Dale Gorman

Personal information
- Full name: Dale Anthony Gorman
- Date of birth: 28 June 1996 (age 30)
- Place of birth: Letterkenny, Ireland
- Height: 1.80 m (5 ft 11 in)
- Position: Midfielder

Team information
- Current team: Hednesford Town

Youth career
- 2010–2013: Letterkenny Rovers
- 2013–2015: Stevenage

Senior career*
- Years: Team / Apps / (Gls)
- 2015–2018: Stevenage / 62 / (3)
- 2018–2020: Leyton Orient / 35 / (0)
- 2020: → Newport County (loan) / 8 / (1)
- 2020–2021: Glentoran / 24 / (1)
- 2021–2022: Yeovil Town / 40 / (4)
- 2022–2024: Barnet / 73 / (6)
- 2024–2026: Woking / 46 / (2)
- 2026–: Hednesford Town / 0 / (0)

International career^{‡}
- 2012–2013: Northern Ireland U17 / 6 / (0)
- 2013–2014: Northern Ireland U19 / 3 / (0)
- 2015–2018: Northern Ireland U21 / 15 / (1)

Managerial career
- 2026: Woking (interim)

= Dale Gorman =

Irish association football player

Dale Anthony Gorman (born 28 June 1996) is a Northern Irish professional footballer who plays as a midfielder for club Hednesford Town.

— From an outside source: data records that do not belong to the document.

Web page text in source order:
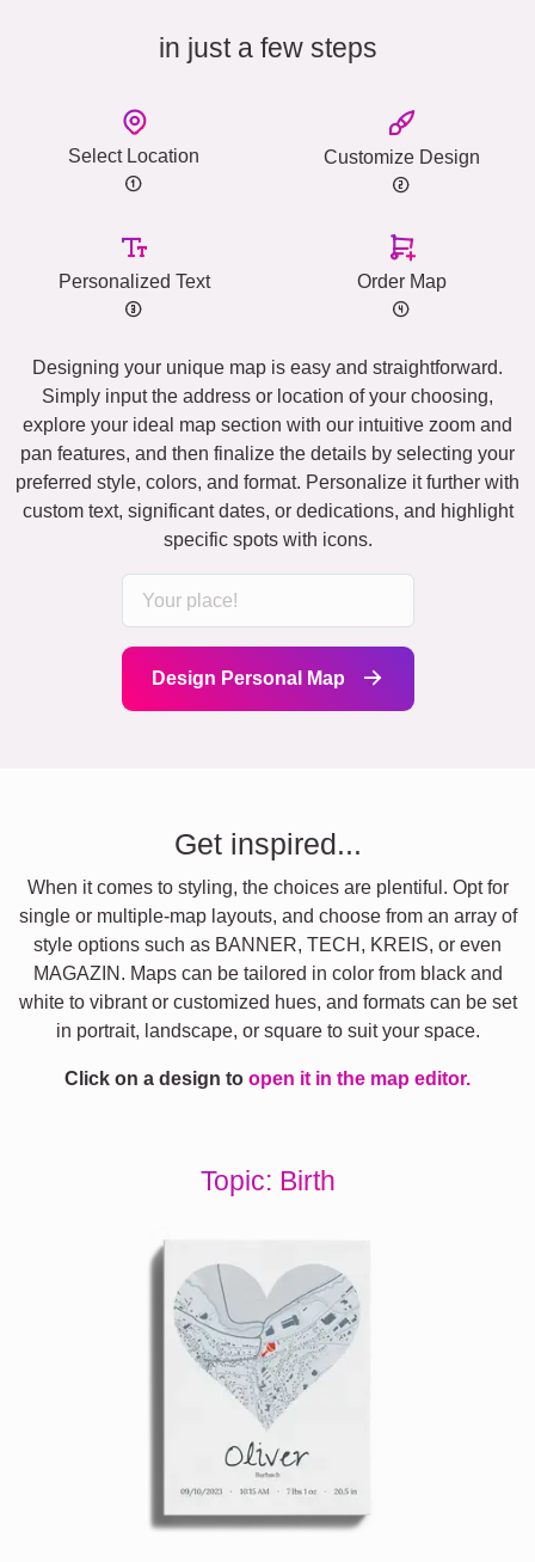
in just a few steps
Select Location Customize Design
Personalized Text Order Map
Designing your unique map is easy and straightforward.
Simply input the address or location of your choosing,
explore your ideal map section with our intuitive zoom and
pan features, and then finalize the details by selecting your
preferred style, colors, and format. Personalize it further with
custom text, significant dates, or dedications, and highlight
specific spots with icons.
Design Personal Map
Get inspired...
When it comes to styling, the choices are plentiful. Opt for
single or multiple-map layouts, and choose from an array of
style options such as BANNER, TECH, KREIS, or even
MAGAZIN. Maps can be tailored in color from black and
white to vibrant or customized hues, and formats can be set
in portrait, landscape, or square to suit your space.
Click on a design to open it in the map editor.
Topic: Birth

Gorman began his career at hometown club Letterkenny Rovers before signing a scholarship with Stevenage in 2013. He broke into the Stevenage first-team during the 2015–16 season and spent three seasons in the first-team before leaving in May 2018. Gorman joined Leyton Orient of the National League ahead of the 2018–19 season, where he helped the club earn promotion back to the Football League in his first season there. He spent two seasons at Leyton Orient, during which he also spent time on loan at Newport County, before being released in June 2020. Gorman signed for Glentoran of the NIFL Premiership in September 2020. He has also represented Northern Ireland at under-17, under-19 and under-21 level.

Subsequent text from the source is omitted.